-- What you need to do --
Reproduce word for word the lines from the beginning of the entries to the line with "and (275, 284)", both included, but none of the pictures.

--

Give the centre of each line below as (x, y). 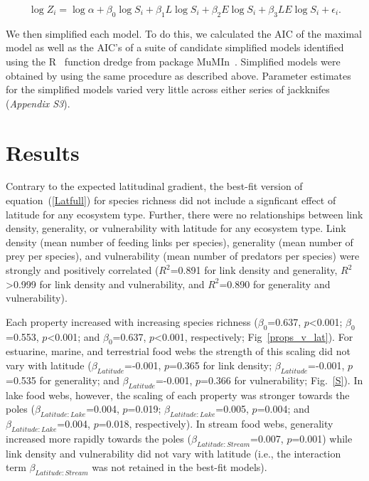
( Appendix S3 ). (38, 103)
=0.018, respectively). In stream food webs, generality (216, 423)
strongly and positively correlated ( (82, 270)
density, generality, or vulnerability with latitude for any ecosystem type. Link (176, 228)
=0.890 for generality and (275, 284)
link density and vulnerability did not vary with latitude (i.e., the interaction (173, 453)
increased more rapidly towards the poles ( (98, 438)
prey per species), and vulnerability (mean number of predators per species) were (183, 256)
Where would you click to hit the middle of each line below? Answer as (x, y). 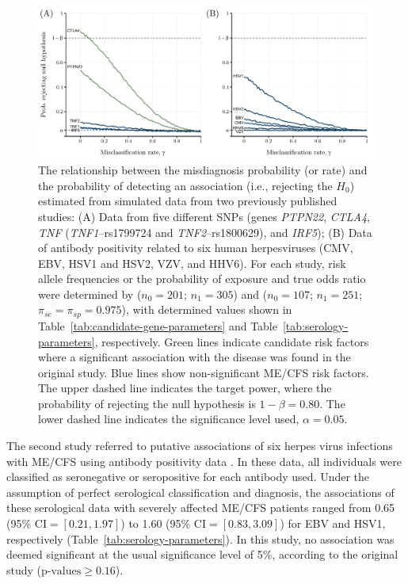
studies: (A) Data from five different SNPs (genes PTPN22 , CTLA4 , (204, 216)
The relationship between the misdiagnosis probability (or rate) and (203, 170)
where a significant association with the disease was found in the (194, 357)
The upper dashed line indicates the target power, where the (185, 388)
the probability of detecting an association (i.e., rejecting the (185, 185)
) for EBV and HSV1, (333, 523)
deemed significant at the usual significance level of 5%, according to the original (202, 554)
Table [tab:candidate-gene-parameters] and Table (158, 325)
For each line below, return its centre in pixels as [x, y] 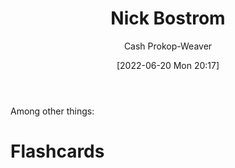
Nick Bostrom [168, 18]
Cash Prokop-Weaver [168, 46]
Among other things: [52, 111]
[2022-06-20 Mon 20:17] [168, 65]
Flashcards [57, 151]
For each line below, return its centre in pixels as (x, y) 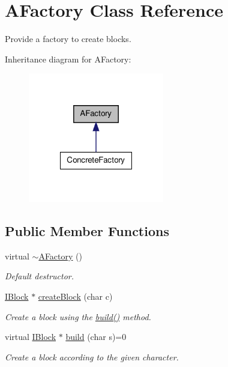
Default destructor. (40, 276)
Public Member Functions (87, 231)
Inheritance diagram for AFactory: (68, 59)
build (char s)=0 (96, 337)
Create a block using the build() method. (78, 316)
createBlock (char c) (75, 296)
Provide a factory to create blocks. (68, 39)
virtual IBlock (31, 337)
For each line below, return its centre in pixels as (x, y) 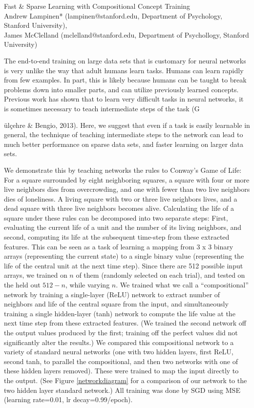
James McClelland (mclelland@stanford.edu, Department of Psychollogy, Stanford (127, 34)
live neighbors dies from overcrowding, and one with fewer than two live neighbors (127, 189)
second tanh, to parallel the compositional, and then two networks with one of (121, 361)
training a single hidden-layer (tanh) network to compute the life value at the (120, 313)
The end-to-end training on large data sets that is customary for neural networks (125, 60)
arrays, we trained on (36, 275)
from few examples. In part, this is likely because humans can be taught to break (125, 80)
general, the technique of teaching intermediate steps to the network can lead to (124, 134)
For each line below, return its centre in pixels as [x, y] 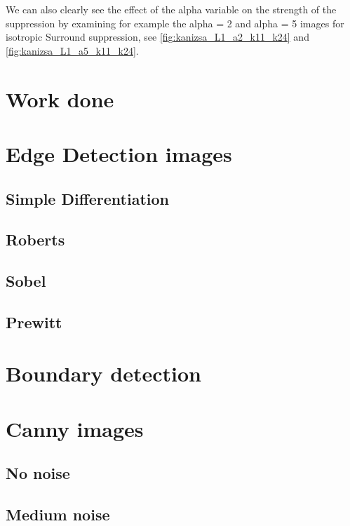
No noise [38, 473]
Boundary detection [103, 373]
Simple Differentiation [88, 198]
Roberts [35, 240]
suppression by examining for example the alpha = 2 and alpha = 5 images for [175, 23]
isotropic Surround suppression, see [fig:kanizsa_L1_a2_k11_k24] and [157, 37]
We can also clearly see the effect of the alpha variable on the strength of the [171, 9]
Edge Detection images [119, 153]
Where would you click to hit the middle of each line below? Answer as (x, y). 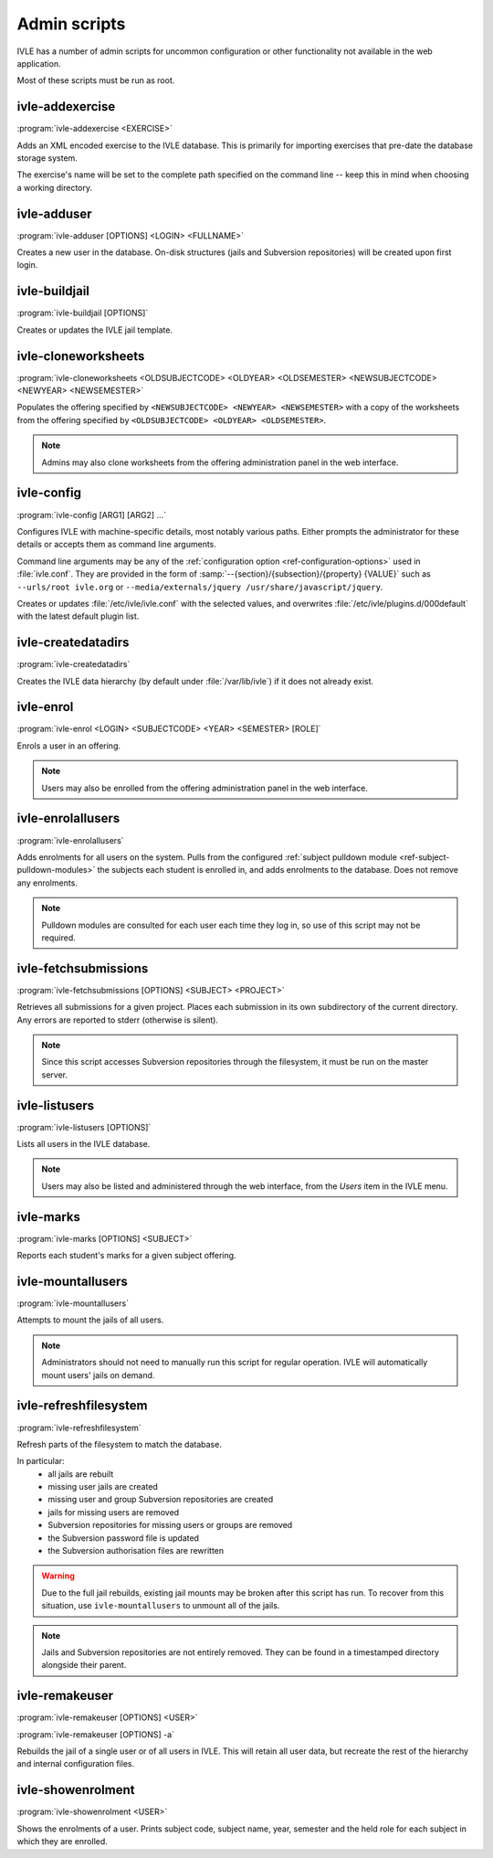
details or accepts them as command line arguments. (116, 545)
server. (55, 1075)
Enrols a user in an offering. (68, 746)
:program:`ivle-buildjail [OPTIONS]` (83, 313)
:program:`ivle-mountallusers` (73, 1303)
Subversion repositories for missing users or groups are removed (170, 1525)
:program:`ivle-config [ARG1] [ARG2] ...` (92, 515)
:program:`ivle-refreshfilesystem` (79, 1428)
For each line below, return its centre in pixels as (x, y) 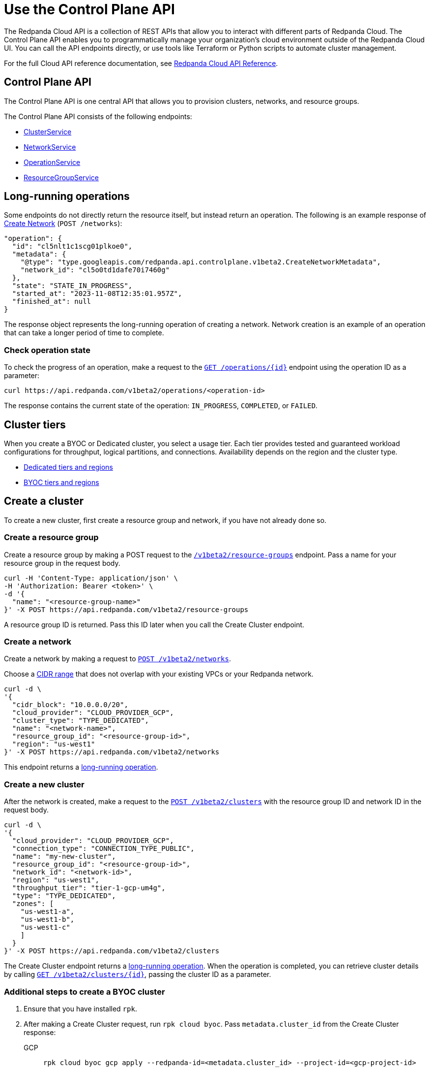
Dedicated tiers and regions (68, 467)
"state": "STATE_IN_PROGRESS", (72, 286)
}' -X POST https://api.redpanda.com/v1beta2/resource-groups (126, 609)
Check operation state (47, 350)
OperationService (52, 162)
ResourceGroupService (61, 177)
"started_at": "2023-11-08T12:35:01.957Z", (97, 294)
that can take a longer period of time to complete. (84, 333)
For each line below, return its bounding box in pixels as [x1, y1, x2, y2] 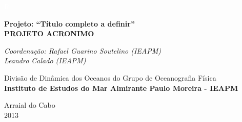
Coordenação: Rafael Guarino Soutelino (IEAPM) [4, 45, 161, 56]
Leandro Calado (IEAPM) [4, 55, 86, 66]
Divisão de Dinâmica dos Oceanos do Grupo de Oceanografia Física [4, 72, 216, 83]
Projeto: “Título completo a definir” [4, 18, 135, 29]
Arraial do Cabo [4, 100, 55, 110]
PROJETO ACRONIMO [4, 28, 94, 39]
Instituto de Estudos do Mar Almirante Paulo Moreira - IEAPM [4, 82, 238, 93]
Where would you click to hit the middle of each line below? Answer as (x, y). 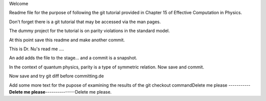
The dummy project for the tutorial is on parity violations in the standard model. (89, 31)
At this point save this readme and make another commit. (67, 40)
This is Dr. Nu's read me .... (36, 49)
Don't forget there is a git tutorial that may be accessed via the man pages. (85, 22)
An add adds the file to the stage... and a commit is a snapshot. (73, 58)
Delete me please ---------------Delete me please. (60, 92)
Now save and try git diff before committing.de (57, 76)

--

-- Task result --
Give the centre of each line below as (x, y). 
( Appendix S3 ). (38, 103)
=0.018, respectively). In stream food webs, generality (216, 423)
strongly and positively correlated ( (82, 270)
density, generality, or vulnerability with latitude for any ecosystem type. Link (176, 228)
=0.890 for generality and (275, 284)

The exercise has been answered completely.